▸ Exercise directions
Some lines in the entries contain the word "described". Copy all of them.

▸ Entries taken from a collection
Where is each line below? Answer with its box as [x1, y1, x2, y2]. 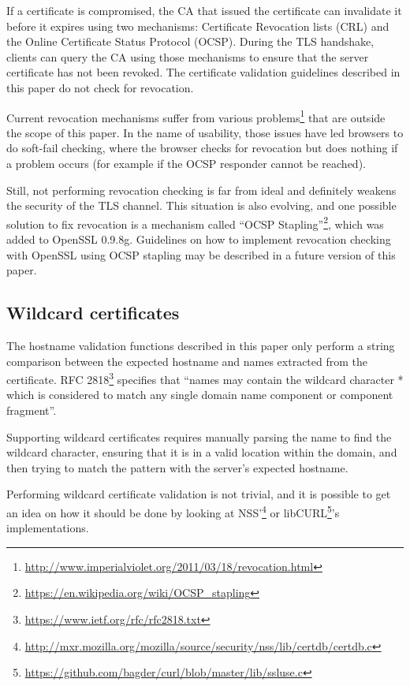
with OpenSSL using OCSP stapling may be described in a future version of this [6, 246, 396, 263]
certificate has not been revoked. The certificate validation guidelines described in [6, 64, 401, 80]
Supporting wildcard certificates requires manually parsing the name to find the [6, 428, 392, 445]
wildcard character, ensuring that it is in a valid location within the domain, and [6, 444, 397, 460]
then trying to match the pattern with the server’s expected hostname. [6, 459, 348, 475]
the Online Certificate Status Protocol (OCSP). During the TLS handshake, [6, 33, 375, 50]
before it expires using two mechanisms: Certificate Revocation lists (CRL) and [6, 17, 389, 34]
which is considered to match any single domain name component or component [6, 386, 393, 403]
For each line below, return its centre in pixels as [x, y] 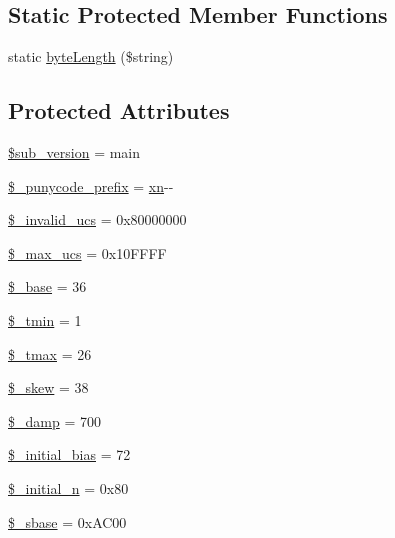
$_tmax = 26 [50, 353]
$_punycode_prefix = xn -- [91, 185]
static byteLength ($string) [91, 56]
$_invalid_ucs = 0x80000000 [97, 219]
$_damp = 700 [54, 420]
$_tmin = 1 [45, 319]
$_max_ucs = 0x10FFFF [87, 252]
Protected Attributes [119, 110]
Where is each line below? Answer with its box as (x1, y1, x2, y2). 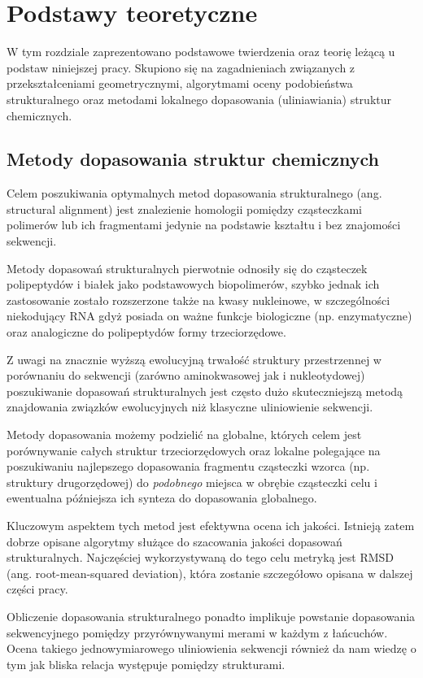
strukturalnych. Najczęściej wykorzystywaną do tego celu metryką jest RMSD (7, 549, 395, 566)
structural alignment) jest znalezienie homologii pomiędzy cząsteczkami (7, 200, 362, 217)
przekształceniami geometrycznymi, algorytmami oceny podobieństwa (7, 75, 353, 92)
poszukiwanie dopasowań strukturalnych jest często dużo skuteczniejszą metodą (7, 382, 403, 399)
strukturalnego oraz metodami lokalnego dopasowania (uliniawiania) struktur (7, 90, 391, 107)
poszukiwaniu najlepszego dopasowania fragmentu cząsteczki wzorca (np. (7, 458, 370, 475)
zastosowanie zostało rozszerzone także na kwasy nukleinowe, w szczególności (7, 291, 390, 308)
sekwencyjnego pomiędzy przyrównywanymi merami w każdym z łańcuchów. (7, 624, 388, 641)
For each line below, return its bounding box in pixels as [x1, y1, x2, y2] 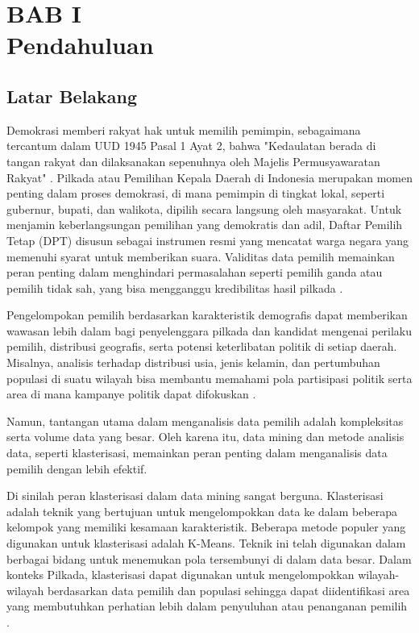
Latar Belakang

▸ Task result
with OpenSSL using OCSP stapling may be described in a future version of this [6, 246, 396, 263]
certificate has not been revoked. The certificate validation guidelines described in [6, 64, 401, 80]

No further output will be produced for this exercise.